Selama ini, pembahasan mengenai impor minyak sering kali berakhir pada persoalan harga, diplomasi, alias hubungan jual beli antarnegara. Faktanya, minyak merupakan salah satu komoditas paling vital bagi nyaris seluruh aktivitas ekonomi. Dari sektor transportasi, industri manufaktur, hingga pengedaran bahan pangan, semuanya berjuntai pada kesiapan energi.
Ketika nilai minyak bumi melonjak, biaya produksi meningkat, ongkos logistik bertambah, dan nilai barang-barang kebutuhan masyarakat ikut terdorong naik. Efek berantainya kemudian bermuara pada satu parameter nan sangat diperhatikan oleh pemerintah dan Bank Indonesia, ialah inflasi.
Energi dan Inflasi
Di sinilah kebijakan daya berkelindan dengan kebijakan moneter.
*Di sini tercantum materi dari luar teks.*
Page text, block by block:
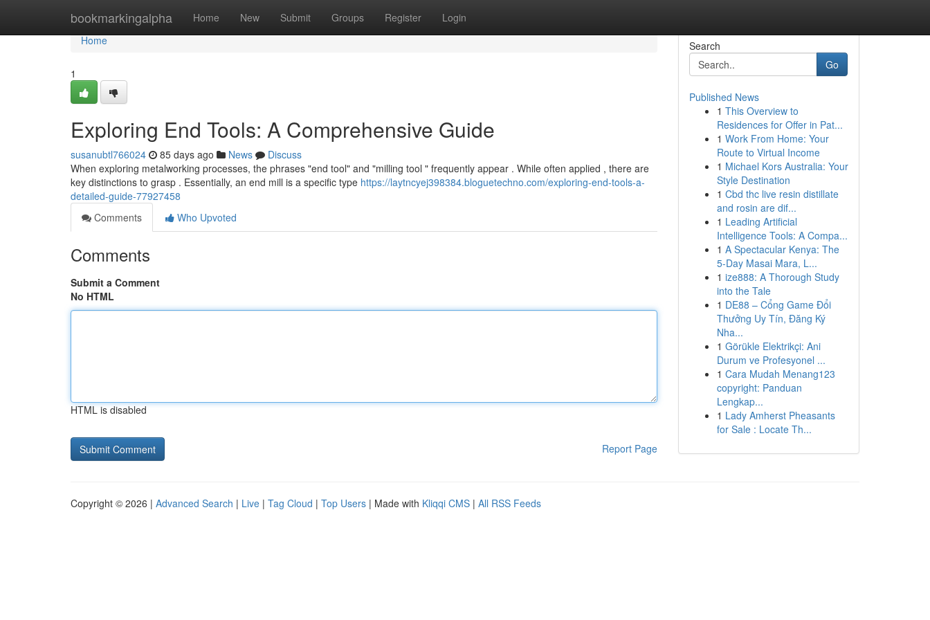
bookmarkingalpha Home New Submit Groups Register Login
Home
Home
1
Exploring End Tools: A Comprehensive Guide
susanubtl766024 85 days ago News
Discuss
When exploring metalworking processes, the phrases "end tool" and "milling tool " frequently appear . While often applied , there are
key distinctions to grasp . Essentially, an end mill is a specific type https://laytncyej398384.bloguetechno.com/exploring-end-tools-a-
detailed-guide-77927458
Comments
Who Upvoted
Comments
Submit a Comment
No HTML
HTML is disabled
Report Page
Search
Go
Published News
1 This Overview to
Residences for Offer in Pat...
1 Work From Home: Your
Route to Virtual Income
1 Michael Kors Australia: Your
Style Destination
1 Cbd thc live resin distillate
and rosin are dif...
1 Leading Artificial
Intelligence Tools: A Compa...
1 A Spectacular Kenya: The
5-Day Masai Mara, L...
1 ize888: A Thorough Study
into the Tale
1 DE88 – Cổng Game Đổi
Thưởng Uy Tín, Đăng Ký
Nha...
1 Görükle Elektrikçi: Ani
Durum ve Profesyonel ...
1 Cara Mudah Menang123
copyright: Panduan
Lengkap...
1 Lady Amherst Pheasants
for Sale : Locate Th...
Copyright © 2026 | Advanced Search | Live | Tag Cloud | Top Users | Made with Kliqqi CMS | All RSS Feeds
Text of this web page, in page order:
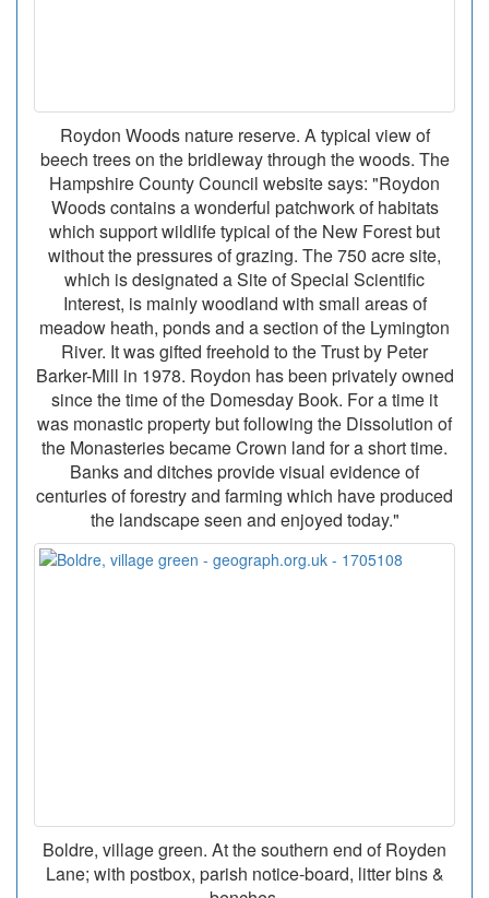
Roydon Woods nature reserve. A typical view of
beech trees on the bridleway through the woods. The
Hampshire County Council website says: "Roydon
Woods contains a wonderful patchwork of habitats
which support wildlife typical of the New Forest but
without the pressures of grazing. The 750 acre site,
which is designated a Site of Special Scientific
Interest, is mainly woodland with small areas of
meadow heath, ponds and a section of the Lymington
River. It was gifted freehold to the Trust by Peter
Barker-Mill in 1978. Roydon has been privately owned
since the time of the Domesday Book. For a time it
was monastic property but following the Dissolution of
the Monasteries became Crown land for a short time.
Banks and ditches provide visual evidence of
centuries of forestry and farming which have produced
the landscape seen and enjoyed today."
Boldre, village green. At the southern end of Royden
Lane; with postbox, parish notice-board, litter bins &
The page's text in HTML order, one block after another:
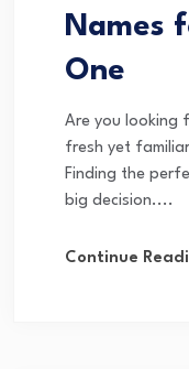
Names
One
Are you looking
fresh yet
Finding the
big decision....
Continue
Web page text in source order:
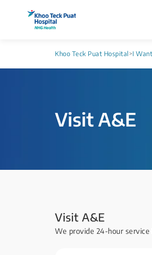
Khoo Teck Puat Hospital>I
Visit ​A&E
Visit ​A&E
We provide 24-hour
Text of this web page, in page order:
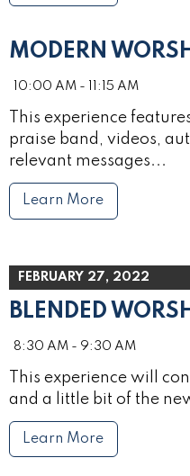
MODERN
10:00 AM - 11:15 AM
This experience
praise band, videos,
relevant messages...
Learn More
FEBRUARY 27, 2022
BLENDED
8:30 AM - 9:30 AM
This experience will
and a little bit of the
Learn More
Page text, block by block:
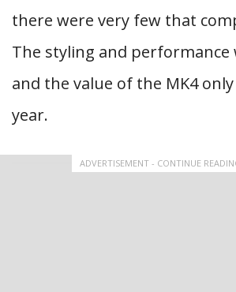
there were very few that
The styling and performance
and the value of the MK4
year.
ADVERTISEMENT - CONTINUE

Banyak masyarakat menganggap pengendalian inflasi sepenuhnya merupakan tugas Bank Indonesia melalui pengaturan suku kembang acuan. Anggapan tersebut tidak sepenuhnya keliru, tetapi juga tidak sepenuhnya benar. Inflasi tidak hanya dipengaruhi oleh tingginya permintaan masyarakat, melainkan juga oleh aspek penawaran, tanpa terkecuali nilai energi.
Ketika pemerintah bisa memperoleh pasokan minyak dengan nilai nan lebih kompetitif dan sumber nan lebih beragam, tekanan terhadap biaya daya domestik dapat terkendali. Dampaknya tidak hanya mengurangi beban subsidi daya dalam Anggaran Pendapatan dan Belanja Negara (APBN), tetapi juga membantu menjaga stabilitas nilai peralatan dan jasa. Dengan biaya transportasi dan pengedaran nan relatif terkendali, akibat kenaikan nilai pangan maupun kebutuhan pokok lainnya menjadi lebih terukur.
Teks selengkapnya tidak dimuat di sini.